SOURCE INFORMATION:

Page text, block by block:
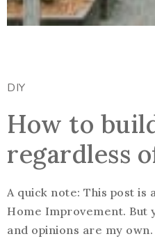
DIY
How to
regardless
A quick note: This post is
Home Improvement. But
and opinions are my
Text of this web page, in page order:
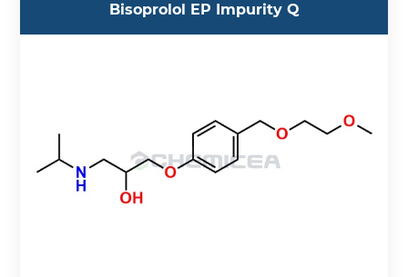
Bisoprolol EP Impurity Q
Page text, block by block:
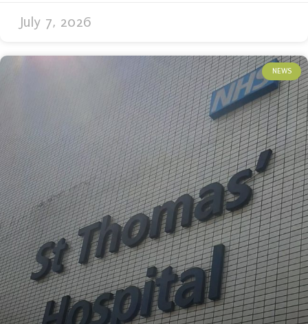
July 7, 2026
NEWS
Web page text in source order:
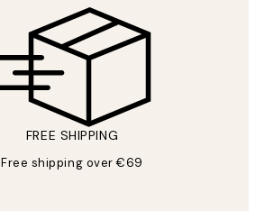
FREE SHIPPING
Free shipping over €69

PROBLEM: Without the pictures, write out every entry exactly as it appears.

RESPONSE AREA:
Page text, block by block:
DIY
How to
regardless
A quick note: This post is
Home Improvement. But
and opinions are my
Text of this web page, in page order:
Bisoprolol EP Impurity Q
Page text, block by block:
July 7, 2026
NEWS
Web page text in source order:
FREE SHIPPING
Free shipping over €69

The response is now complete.